TOTB-09: ASSESSING THE BENEFITS OF PEER TEACHING FOR THE ABSITE THROUGH A RESIDENT-LED REVIEW COURSE
Douglas James Cassidy, MD; Massachusetts General Hospital
What problem in education is addressed by this work?:
The American Board of Surgery In-Training Examination (ABSITE) is being increasingly used in high-stakes decisions such as resident promotion and as a key criterion in fellowship; therefore, programs to improve ABSITE scores are a high priority for program directors and educators in surgical residencies across the country. Peer teaching provides economic savings through the use of peer educators as opposed to faculty, as well as benefits to learners, by offering education at learnerâs cognitive level in a comfortable and safe educational environment while empowering tutors to be responsible for the education of others. This supplemental course provides additional ABSITE review and fosters an environment of collaborative learning within a general surgery residency.
Describe the intervention:
An internal review and needs assessment was performed by analyzing institution data to identify knowledge deficit trends and topics of poor performance on the ABSITE within our program. Based on this needs assessment, a 20-week peer-taught ABSITE review curriculum was developed and research residents were asked to volunteer their time to prepare and lead 1-hour instructional sessions during weeknights outside of clinical duty hours. Residents who participated provided feedback on both the structure and content of the sessions and the teacher's performance, so that the curriculum and teaching methods could be improved over time.

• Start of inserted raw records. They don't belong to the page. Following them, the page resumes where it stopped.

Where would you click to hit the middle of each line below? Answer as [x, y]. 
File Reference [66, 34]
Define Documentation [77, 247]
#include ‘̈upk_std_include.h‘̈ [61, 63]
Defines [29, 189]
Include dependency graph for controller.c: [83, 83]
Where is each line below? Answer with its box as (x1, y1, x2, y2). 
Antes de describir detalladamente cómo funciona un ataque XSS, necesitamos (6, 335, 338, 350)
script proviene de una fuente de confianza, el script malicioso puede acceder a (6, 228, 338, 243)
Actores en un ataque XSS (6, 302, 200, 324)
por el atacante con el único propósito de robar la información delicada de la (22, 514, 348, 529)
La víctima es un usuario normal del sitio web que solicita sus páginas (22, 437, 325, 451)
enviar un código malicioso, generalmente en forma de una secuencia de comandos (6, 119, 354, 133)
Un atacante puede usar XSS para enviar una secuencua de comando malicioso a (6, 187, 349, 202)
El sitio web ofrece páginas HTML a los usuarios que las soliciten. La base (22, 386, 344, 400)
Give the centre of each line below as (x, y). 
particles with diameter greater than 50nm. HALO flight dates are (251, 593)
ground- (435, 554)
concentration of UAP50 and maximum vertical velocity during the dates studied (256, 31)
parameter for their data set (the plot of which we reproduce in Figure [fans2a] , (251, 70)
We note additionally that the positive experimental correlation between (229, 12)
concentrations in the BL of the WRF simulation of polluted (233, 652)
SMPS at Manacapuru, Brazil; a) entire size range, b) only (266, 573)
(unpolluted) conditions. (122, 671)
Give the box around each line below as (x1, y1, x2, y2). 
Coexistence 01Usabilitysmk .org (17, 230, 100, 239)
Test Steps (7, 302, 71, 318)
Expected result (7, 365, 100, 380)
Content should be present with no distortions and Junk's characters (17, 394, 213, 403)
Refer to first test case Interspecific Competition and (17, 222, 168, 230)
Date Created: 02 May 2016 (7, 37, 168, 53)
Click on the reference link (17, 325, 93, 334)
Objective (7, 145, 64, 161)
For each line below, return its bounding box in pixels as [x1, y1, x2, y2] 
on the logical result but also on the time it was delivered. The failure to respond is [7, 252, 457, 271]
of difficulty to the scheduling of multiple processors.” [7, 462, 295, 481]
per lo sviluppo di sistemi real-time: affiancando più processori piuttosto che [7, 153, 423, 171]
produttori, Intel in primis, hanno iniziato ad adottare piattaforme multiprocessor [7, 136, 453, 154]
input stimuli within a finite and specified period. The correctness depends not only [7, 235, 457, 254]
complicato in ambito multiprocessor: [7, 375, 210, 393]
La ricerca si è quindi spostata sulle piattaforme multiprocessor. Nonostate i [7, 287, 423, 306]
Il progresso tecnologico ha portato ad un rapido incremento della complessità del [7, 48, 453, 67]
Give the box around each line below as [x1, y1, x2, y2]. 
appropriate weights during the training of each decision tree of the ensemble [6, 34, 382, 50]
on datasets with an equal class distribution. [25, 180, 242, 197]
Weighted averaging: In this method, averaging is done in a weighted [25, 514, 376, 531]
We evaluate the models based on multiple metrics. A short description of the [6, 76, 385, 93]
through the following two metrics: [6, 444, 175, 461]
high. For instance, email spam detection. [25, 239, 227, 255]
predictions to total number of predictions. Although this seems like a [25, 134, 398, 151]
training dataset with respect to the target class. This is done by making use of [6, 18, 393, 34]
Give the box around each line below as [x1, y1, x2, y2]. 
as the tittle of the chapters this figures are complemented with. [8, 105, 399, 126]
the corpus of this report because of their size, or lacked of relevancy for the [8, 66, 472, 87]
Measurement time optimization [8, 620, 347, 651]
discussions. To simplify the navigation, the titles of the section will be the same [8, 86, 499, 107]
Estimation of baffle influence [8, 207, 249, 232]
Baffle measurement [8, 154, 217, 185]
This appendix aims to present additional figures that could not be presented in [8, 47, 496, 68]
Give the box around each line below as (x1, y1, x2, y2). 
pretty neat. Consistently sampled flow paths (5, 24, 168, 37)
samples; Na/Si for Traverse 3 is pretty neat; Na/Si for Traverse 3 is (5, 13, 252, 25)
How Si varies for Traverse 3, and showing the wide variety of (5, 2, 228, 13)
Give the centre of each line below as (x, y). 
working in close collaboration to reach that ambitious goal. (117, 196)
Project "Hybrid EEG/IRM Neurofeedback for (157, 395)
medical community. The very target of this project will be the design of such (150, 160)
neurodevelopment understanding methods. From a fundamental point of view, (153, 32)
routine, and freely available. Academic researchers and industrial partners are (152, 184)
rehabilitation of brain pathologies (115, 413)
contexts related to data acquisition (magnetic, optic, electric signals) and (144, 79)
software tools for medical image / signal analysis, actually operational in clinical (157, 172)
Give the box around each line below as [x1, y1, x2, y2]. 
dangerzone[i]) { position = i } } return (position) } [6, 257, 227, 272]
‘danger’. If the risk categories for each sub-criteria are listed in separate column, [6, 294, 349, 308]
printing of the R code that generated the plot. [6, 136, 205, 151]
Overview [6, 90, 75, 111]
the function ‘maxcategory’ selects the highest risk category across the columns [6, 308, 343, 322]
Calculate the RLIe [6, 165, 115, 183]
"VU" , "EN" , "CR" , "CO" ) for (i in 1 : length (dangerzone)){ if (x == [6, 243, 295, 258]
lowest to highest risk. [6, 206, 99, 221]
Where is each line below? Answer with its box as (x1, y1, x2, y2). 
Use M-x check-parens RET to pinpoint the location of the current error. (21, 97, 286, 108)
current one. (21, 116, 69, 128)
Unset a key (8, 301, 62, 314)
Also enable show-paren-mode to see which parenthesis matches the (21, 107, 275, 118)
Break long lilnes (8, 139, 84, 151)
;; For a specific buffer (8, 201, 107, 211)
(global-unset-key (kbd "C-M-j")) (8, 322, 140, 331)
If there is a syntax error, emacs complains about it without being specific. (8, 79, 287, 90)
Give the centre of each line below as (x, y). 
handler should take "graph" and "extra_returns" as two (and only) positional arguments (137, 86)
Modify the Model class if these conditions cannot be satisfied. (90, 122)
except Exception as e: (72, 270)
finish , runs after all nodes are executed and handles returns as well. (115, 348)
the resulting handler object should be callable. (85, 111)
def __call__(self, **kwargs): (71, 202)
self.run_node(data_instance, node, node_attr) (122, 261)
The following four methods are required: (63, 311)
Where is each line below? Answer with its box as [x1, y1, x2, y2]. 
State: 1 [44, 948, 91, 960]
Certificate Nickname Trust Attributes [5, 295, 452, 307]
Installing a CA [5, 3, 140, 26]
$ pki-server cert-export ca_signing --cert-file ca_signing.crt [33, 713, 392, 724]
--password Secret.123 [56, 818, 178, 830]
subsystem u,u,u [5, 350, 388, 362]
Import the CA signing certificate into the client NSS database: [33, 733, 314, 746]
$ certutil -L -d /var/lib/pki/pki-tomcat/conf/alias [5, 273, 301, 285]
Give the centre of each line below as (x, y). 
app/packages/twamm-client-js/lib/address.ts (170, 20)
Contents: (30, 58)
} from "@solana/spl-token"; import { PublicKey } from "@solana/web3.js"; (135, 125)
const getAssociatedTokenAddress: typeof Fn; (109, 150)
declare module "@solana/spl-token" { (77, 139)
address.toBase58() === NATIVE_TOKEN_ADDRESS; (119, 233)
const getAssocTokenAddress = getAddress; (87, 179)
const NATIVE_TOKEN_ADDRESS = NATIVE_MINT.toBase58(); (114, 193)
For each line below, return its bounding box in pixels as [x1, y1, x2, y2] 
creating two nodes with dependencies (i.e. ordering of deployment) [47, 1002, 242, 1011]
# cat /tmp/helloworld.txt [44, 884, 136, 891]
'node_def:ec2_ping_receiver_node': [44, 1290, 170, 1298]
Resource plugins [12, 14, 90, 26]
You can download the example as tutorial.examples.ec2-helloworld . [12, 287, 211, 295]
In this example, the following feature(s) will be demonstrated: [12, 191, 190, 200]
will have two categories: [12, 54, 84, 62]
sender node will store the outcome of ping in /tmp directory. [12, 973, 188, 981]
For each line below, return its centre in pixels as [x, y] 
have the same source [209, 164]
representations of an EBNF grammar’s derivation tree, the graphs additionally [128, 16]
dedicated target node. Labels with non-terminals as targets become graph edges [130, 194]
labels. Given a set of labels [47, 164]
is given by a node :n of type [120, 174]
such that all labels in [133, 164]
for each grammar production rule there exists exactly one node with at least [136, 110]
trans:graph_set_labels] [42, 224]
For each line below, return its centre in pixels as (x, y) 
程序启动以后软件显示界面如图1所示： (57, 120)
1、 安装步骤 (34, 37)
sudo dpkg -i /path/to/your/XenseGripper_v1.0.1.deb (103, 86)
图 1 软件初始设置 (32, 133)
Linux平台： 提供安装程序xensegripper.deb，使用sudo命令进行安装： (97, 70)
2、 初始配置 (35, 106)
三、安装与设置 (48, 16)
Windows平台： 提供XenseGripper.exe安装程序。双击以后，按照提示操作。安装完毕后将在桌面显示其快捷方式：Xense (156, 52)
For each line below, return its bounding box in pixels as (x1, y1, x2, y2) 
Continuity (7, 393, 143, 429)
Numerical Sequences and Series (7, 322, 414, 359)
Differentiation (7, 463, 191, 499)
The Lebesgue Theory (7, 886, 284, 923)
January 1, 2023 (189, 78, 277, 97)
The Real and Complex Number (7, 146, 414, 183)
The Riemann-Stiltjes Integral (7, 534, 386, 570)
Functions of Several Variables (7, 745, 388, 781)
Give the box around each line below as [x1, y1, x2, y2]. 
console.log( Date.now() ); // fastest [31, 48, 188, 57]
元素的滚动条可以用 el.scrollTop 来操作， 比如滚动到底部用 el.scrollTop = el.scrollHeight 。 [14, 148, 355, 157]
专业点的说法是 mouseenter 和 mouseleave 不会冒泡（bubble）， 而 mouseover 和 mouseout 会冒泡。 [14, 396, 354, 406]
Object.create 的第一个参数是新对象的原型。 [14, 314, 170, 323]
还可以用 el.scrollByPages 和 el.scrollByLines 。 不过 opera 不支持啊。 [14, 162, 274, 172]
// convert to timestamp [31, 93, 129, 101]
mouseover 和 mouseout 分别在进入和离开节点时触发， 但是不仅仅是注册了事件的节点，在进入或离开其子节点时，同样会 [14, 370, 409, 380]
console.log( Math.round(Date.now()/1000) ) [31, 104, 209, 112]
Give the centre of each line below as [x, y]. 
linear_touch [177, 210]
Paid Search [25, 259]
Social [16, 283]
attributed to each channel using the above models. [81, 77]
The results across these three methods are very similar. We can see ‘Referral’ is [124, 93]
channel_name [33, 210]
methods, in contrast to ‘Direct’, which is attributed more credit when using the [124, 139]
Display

Describe how this intervention could be applied at other institutions. Please specifically comment on identified barriers that could exist and how they could be overcome:
Each program can analyze their internal data and poll their residents to determine areas of deficiency so that the supplemental course can be modified to fit each institution's need. Since this review takes place outside of clinical hours, resident participation is voluntary, and additional incentives such as dinner or increased educational allocations to participating residents may be needed to encourage attendance. Finally, given the time constraints of active clinical residents, programs with dedicated research residents can utilize these residents to both champion the course and act as volunteer teachers, thus encouraging continued involvement and participation within the residency during the non-clinical years.